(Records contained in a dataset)
****

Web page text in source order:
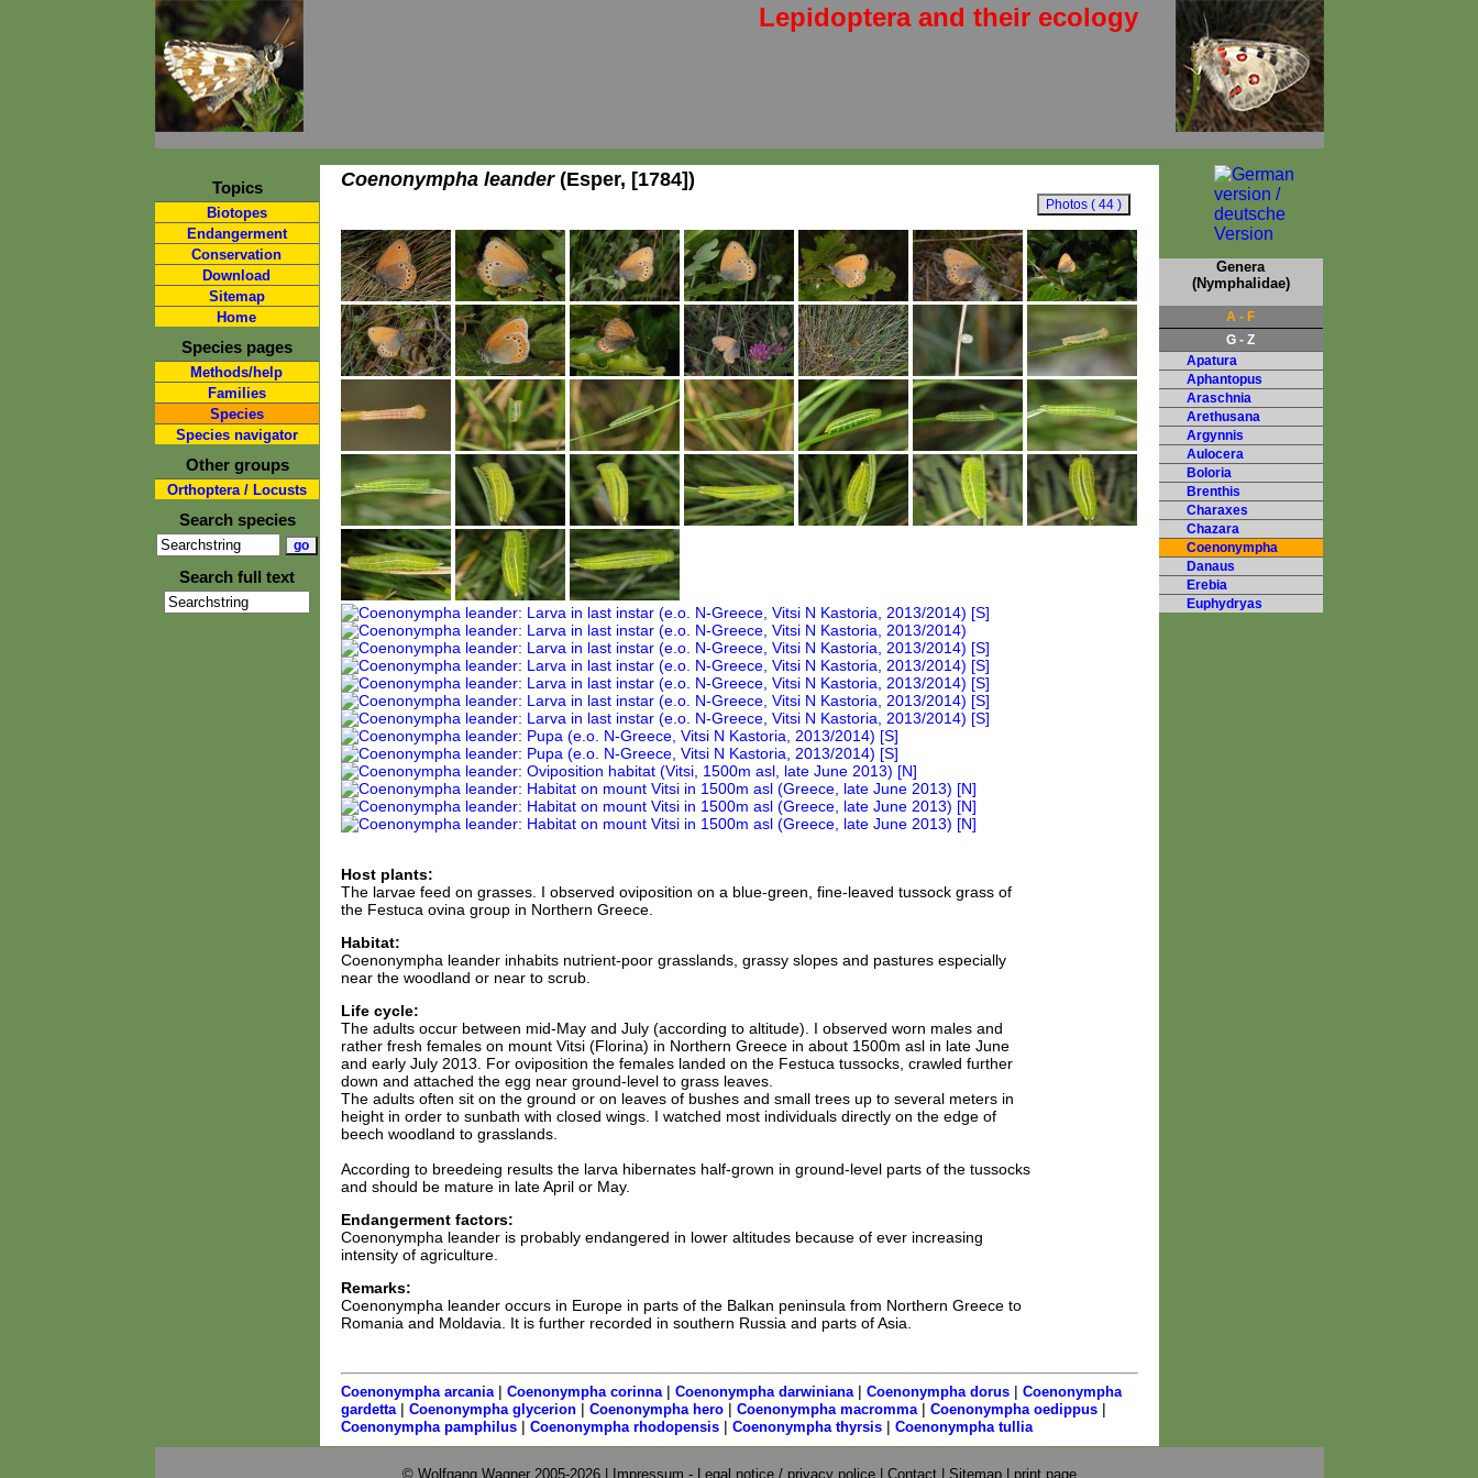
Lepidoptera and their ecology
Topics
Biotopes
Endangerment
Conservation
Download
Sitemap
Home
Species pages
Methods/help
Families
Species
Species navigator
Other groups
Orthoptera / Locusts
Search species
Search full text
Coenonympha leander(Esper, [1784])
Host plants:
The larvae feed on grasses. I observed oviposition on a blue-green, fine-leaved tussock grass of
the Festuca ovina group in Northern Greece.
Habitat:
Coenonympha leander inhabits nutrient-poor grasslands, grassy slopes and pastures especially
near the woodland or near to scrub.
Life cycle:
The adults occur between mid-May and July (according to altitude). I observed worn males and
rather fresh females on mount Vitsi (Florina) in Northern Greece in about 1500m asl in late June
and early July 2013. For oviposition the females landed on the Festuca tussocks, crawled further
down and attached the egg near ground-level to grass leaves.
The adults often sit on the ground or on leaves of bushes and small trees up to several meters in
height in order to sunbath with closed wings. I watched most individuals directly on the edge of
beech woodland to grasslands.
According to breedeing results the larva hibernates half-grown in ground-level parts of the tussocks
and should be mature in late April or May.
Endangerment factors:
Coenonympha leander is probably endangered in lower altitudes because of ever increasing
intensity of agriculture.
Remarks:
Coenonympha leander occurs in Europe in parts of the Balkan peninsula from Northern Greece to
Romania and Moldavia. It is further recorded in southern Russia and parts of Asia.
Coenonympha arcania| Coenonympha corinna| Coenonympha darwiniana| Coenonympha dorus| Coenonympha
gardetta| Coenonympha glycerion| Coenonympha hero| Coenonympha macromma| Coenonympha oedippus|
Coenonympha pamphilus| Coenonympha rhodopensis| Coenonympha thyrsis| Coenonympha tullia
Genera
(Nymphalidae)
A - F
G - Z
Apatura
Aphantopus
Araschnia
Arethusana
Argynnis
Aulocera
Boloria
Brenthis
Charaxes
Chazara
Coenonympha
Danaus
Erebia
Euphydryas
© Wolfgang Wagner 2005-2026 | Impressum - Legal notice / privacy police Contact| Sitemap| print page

****

YOUR ASSIGNMENT -> Scan the lines above for the word "observed", then copy each line that has it.

RESPONSE TO THE TASK ->
The larvae feed on grasses. I observed oviposition on a blue-green, fine-leaved tussock grass of
The adults occur between mid-May and July (according to altitude). I observed worn males and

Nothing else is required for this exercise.